Action item »
Set down the final stretch of the data, from the line that holds "For each line" through the last line, both included, with pictures left out.

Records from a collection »
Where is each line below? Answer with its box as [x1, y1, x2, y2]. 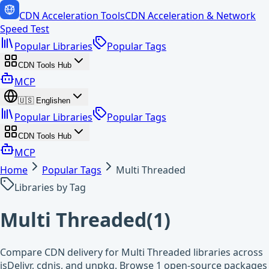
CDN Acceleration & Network [125, 9, 256, 22]
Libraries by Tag [14, 181, 86, 194]
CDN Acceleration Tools [19, 9, 125, 22]
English [36, 96, 62, 105]
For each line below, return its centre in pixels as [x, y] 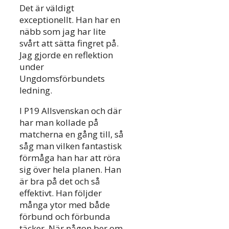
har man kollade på [59, 122]
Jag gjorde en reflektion [66, 55]
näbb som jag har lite [63, 31]
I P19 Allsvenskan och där [71, 110]
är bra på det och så [60, 181]
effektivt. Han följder [61, 193]
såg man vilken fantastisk [71, 146]
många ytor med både [65, 204]

Problem solution »
For each line below, return its centre in pixels as [x, y] 
har man kollade på [59, 122]
Jag gjorde en reflektion [66, 55]
näbb som jag har lite [63, 31]
I P19 Allsvenskan och där [71, 110]
är bra på det och så [60, 181]
effektivt. Han följder [61, 193]
såg man vilken fantastisk [71, 146]
många ytor med både [65, 204]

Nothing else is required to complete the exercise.